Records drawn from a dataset
┌──

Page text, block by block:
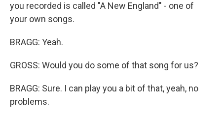
you recorded is called "A New England" - one of
your own songs.
BRAGG: Yeah.
GROSS: Would you do some of that song for us?
BRAGG: Sure. I can play you a bit of that, yeah, no
problems.
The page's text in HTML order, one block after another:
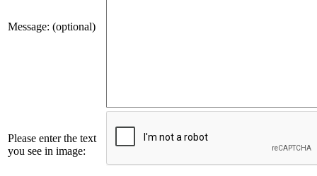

└──

What is being asked:
Without copying any images, transcribe the records exactly as they stand.

Solved exercise:
Page text, block by block:
you recorded is called "A New England" - one of
your own songs.
BRAGG: Yeah.
GROSS: Would you do some of that song for us?
BRAGG: Sure. I can play you a bit of that, yeah, no
problems.
The page's text in HTML order, one block after another:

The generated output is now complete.